The strategic logic is simple and durable. When elections are postponed or clouded by legal dispute and insecurity, the incentives to hold land and capacity by force strengthen. Armed groups that fear being marginalised or prosecuted prefer to entrench themselves, and external patrons find leverage by supplying capabilities that lock their local partners into dependency and continued competition. Over time that dynamic hardens military balances inside Libya, raising the transaction costs of future unification and making negotiated settlement harder to achieve.

Policy responses need to be integrated and long term. Short, tactical interdictions at sea will remain necessary, but they must be paired with vigorous measures against the financial and logistical networks underwriting procurement. That means stronger oversight of fuel and commodity flows, targeted sanctions against intermediaries, capacity-building for weapons and ammunition management, and conditional assistance tied to verifiable security sector reforms. It also requires the international community to accept that good governance and credible elections are not exclusively electoral problems; they are the product of security consolidation and economic transparency.

Finally, Libyan actors and external partners must confront a painful trade-off.
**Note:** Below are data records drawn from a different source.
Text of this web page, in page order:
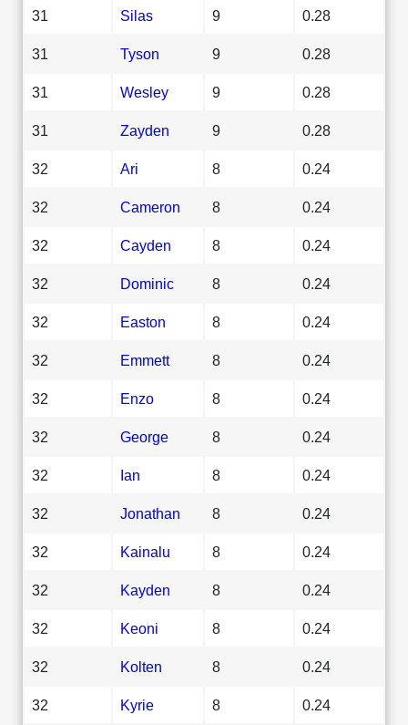
31 Silas 9 0.28
31 Tyson 9 0.28
31 Wesley 9 0.28
31 Zayden 9 0.28
32 Ari 8 0.24
32 Cameron 8 0.24
32 Cayden 8 0.24
32 Dominic 8 0.24
32 Easton 8 0.24
32 Emmett 8 0.24
32 Enzo 8 0.24
32 George 8 0.24
32 Ian 8 0.24
32 Jonathan 8 0.24
32 Kainalu 8 0.24
32 Kayden 8 0.24
32 Keoni 8 0.24
32 Kolten 8 0.24
32 Kyrie 8 0.24
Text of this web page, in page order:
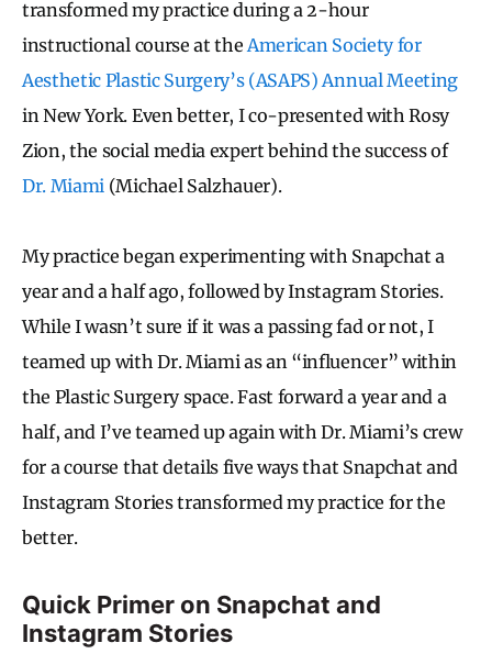
transformed my practice during a 2-hour
instructional course at the American Society for
Aesthetic Plastic Surgery’s (ASAPS) Annual Meeting
in New York. Even better, I co-presented with Rosy
Zion, the social media expert behind the success of
Dr. Miami (Michael Salzhauer).
My practice began experimenting with Snapchat a
year and a half ago, followed by Instagram Stories.
While I wasn’t sure if it was a passing fad or not, I
teamed up with Dr. Miami as an “influencer” within
the Plastic Surgery space. Fast forward a year and a
half, and I’ve teamed up again with Dr. Miami’s crew
for a course that details five ways that Snapchat and
Instagram Stories transformed my practice for the
better.
Quick Primer on Snapchat and
Instagram Stories

Military accumulation can deliver short-term leverage but it corrodes state legitimacy and amplifies the risk of renewed large-scale violence. Without decisive international coordination that reduces supply, clamps down on illicit finance, and supports institution building on the ground, a delayed electoral timetable will simply become a runway for continued militarisation. The longer that runway remains open, the higher the bar for any peaceful, civilian-led transition in Libya.